TODAY, I HAVE a fantastic opportunity. As I sit at my computer, looking at the blank screen, a cursor blinks benignly and awaits my signal to begin. I can express my ideas with grandiose words and magnanimous articulation. I can write big words on this page, words like “thoroughfare” or “boulevard” or “promenade.”

            Or I can keep it simple and use ‘road.’

            I can type words that are abstruse and profound. I can say “That writer’s perspectives are contemplative, filled with sagacity.”

            Or I can say, “I like the way he thinks.”

            This computer doesn’t care if I use words likes epicurean or gastronomic. It will respond to what I type. I can say, “The last twenty-four hours have been invigorating, gratifying, and absolutely Promethean in every way.”

            Or, “It’s been a good day!” I get to choose.

            Good writing and good living are a lot alike. Every morning, I face a blank page of life, another blinking cursor. I can perambulate through the happenings of today, contemplating the quintessence of their significance.
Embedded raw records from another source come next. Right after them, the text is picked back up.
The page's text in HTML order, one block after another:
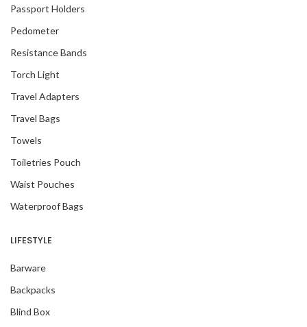
Passport Holders
Pedometer
Resistance Bands
Torch Light
Travel Adapters
Travel Bags
Towels
Toiletries Pouch
Waist Pouches
Waterproof Bags
LIFESTYLE
Barware
Backpacks
Blind Box
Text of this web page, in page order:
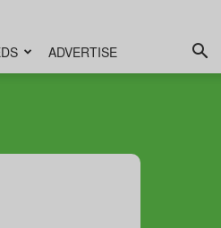
ADVERTISE
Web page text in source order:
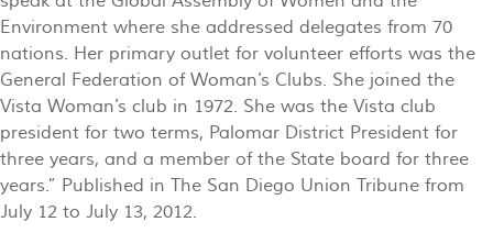
Environment where she addressed delegates from 70
nations. Her primary outlet for volunteer efforts was the
General Federation of Woman’s Clubs. She joined the
Vista Woman’s club in 1972. She was the Vista club
president for two terms, Palomar District President for
three years, and a member of the State board for three
years.” Published in The San Diego Union Tribune from
July 12 to July 13, 2012.
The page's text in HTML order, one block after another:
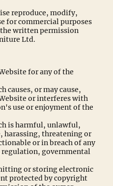
reproduce, modify,
for commercial purposes
written permission
Ltd.
for any of the
causes, or may cause,
or interferes with
use or enjoyment of the
is harmful, unlawful,
harassing, threatening or
or in breach of any
governmental
or storing electronic
protected by copyright
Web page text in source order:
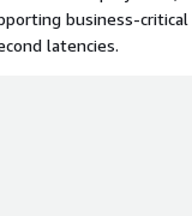
business-
latencies.
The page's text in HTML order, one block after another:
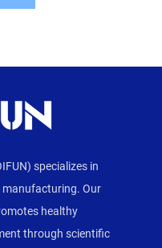
specializes in
Our
healthy
through scientific
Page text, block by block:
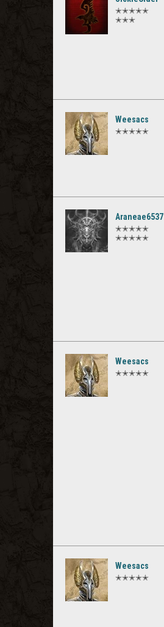
✭✭✭✭✭
✭✭✭
Weesacs
✭✭✭✭✭
Araneae6537
✭✭✭✭✭
✭✭✭✭✭
Weesacs
✭✭✭✭✭
Weesacs
✭✭✭✭✭
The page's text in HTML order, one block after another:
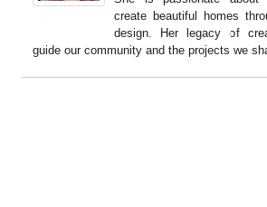
create beautiful homes
design. Her legacy of
guide our community and the projects we
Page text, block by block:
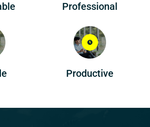
Professional
Productive
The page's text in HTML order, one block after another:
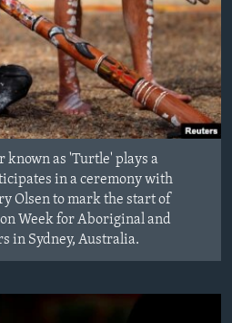
as 'Turtle' plays a
in a ceremony with
Olsen to mark the start of
Week for Aboriginal and
in Sydney, Australia.
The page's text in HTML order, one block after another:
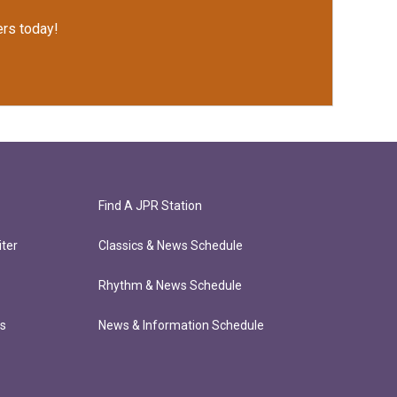
today!
Find A JPR Station
Classics & News Schedule
Rhythm & News Schedule
News & Information Schedule
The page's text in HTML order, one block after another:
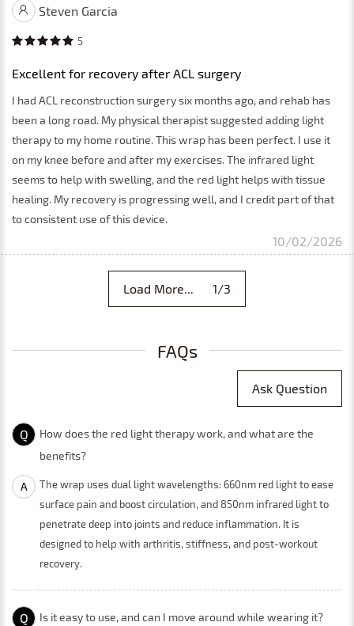
Steven Garcia
5
Excellent for recovery after ACL surgery
I had ACL reconstruction surgery six months ago, and rehab has
been a long road. My physical therapist suggested adding light
therapy to my home routine. This wrap has been perfect. I use it
on my knee before and after my exercises. The infrared light
seems to help with swelling, and the red light helps with tissue
healing. My recovery is progressing well, and I credit part of that
to consistent use of this device.
10/02/2026
Load More... 1/3
FAQs
Ask Question
Q
How does the red light therapy work, and what are the
benefits?
A
The wrap uses dual light wavelengths: 660nm red light to ease
surface pain and boost circulation, and 850nm infrared light to
penetrate deep into joints and reduce inflammation. It is
designed to help with arthritis, stiffness, and post-workout
recovery.
Q Is it easy to use, and can I move around while wearing it?
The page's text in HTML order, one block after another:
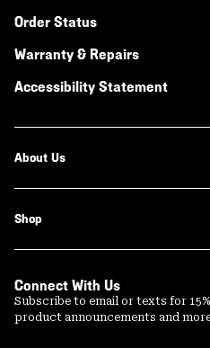
Order Status
Warranty & Repairs
Accessibility Statement
About Us
Shop
Connect With Us
Subscribe to email or texts for
product announcements and
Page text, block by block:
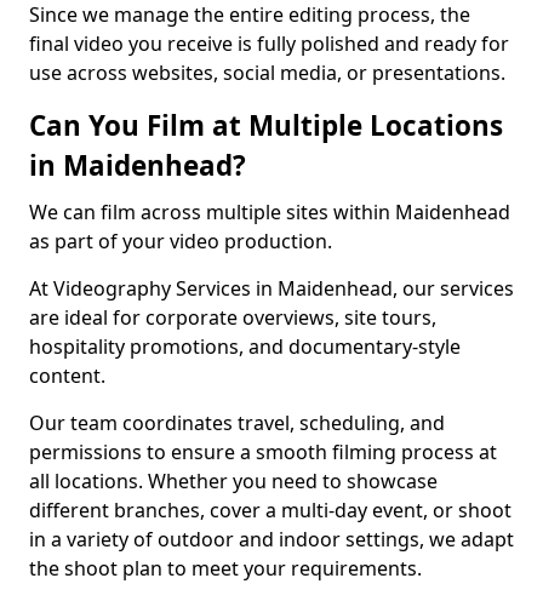
Since we manage the entire editing process, the
final video you receive is fully polished and ready for
use across websites, social media, or presentations.
Can You Film at Multiple Locations
in Maidenhead?
We can film across multiple sites within Maidenhead
as part of your video production.
At Videography Services in Maidenhead, our services
are ideal for corporate overviews, site tours,
hospitality promotions, and documentary-style
content.
Our team coordinates travel, scheduling, and
permissions to ensure a smooth filming process at
all locations. Whether you need to showcase
different branches, cover a multi-day event, or shoot
in a variety of outdoor and indoor settings, we adapt
the shoot plan to meet your requirements.

            Or, I can walk in faith. The choice is mine.

            I can pendulate and vacillate and bifurcate myself into spiritual schizophrenia.
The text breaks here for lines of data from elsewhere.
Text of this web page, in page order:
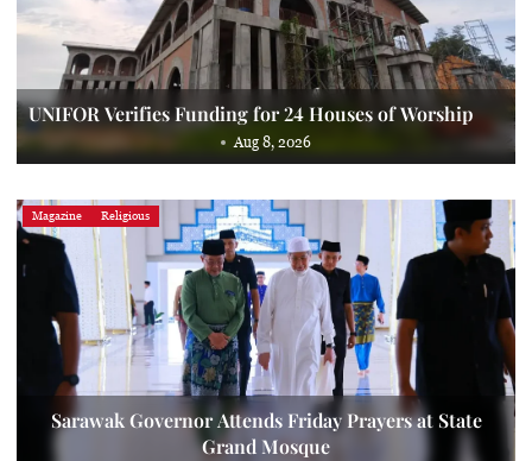
UNIFOR Verifies Funding for 24 Houses of Worship
Aug 8, 2026
Magazine Religious
Sarawak Governor Attends Friday Prayers at State
Grand Mosque
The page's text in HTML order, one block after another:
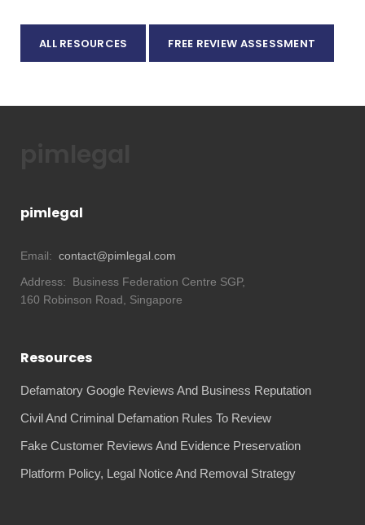
ALL RESOURCES FREE REVIEW ASSESSMENT
pimlegal
Email: contact@pimlegal.com
Address:
Business Federation Centre SGP,
160 Robinson Road, Singapore
Resources
Defamatory Google Reviews And Business Reputation
Civil And Criminal Defamation Rules To Review
Fake Customer Reviews And Evidence Preservation
Platform Policy, Legal Notice And Removal Strategy
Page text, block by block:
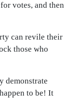
votes, and then
can revile their
those who
demonstrate
to be! It
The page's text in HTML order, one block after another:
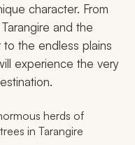
character. From
and the
the endless plains
experience the very
herds of
in Tarangire

            Or, I can trust and serve and believe.

            Simple is better. The more profound I try to be — the more ostentatious and ubiquitous my approach to God — the further I get from the little children Jesus loved to hold in his lap. I think they used short, easy words to talk to God. Just listen to kids when they communicate, and the openness of their lives. They pray for lost kittens. They ask honest, innocent questions like, “Why are our tongues wet?” When they cross the street with a dad, they reach out in simple faith and hold on to a hand much bigger than their own and assume, “He must know where we’re going.”

            The Songwriter got up one morning and sat looking at a blank piece of paper. I can almost picture him leaning back, looking up into the sky and smiling, as a profound thought crossed his mind. He put pen to paper and began the first verse: “This is the day that the Lord has made; I will rejoice and be glad in it.” Short and simple. Kind of like a blinking cursor on a blank computer screen. And, every day, I get to give simplicity another shot.

(Sometimes, now that I think about it, simplicity is not always that simple for me.)